И сделали. Ночью это делается. На его могилу вылито было воды сорок ведер, сорок четвертей, сорок бутылок, сорок полбутылок, сорок шкаликов, сорок полшкаликов и сорок наперстков. И как кончили поливать и пошли с кладбища домой, дождик и стал накрапывать, но мало. Тогда еще на второй день молебен от засухи в поле отслужили, и уже пошел дождь по-настоящему.

Но потом странная свинья, которая одно время как будто прекратила свои похождения, стала появляться опять и была назойливее прежнего. К этому времени в станицу приехал какой-то из высших атаманов, который вызывал к себе казачьих подростков и наделял их участками земли по тогдашнему заведению. Остановился он у казака, у которого было семь дочерей и ни одного сына. Сопровождал приезжего атамана драбант (так называли тогда денщиков).

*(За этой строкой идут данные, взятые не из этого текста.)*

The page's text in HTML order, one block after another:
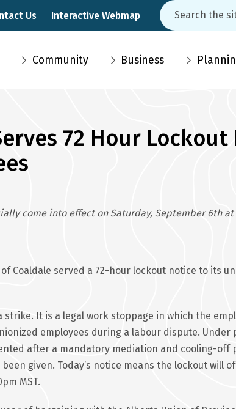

Вечером драбант решил переночевать на дворе в повозке. Дочери хозяина стали его уговаривать не делать этого и рассказали ему про странную свинью, как она заходит на чужие дворы и пакостит. Драбанта рассказы девушек не устрашили, он лег на дворе в повозке, но положил рядом с собою остро отточенную шашку. Ночью он проснулся оттого, что повозка задвигалась, а потом и впрямь поехала, точно в нее запрягли лошадь. Казак, думая, что это хозяйские девки с ним шутки шутят, еще и покрикивал, везите, мол, побыстрее, чего ж так медленно!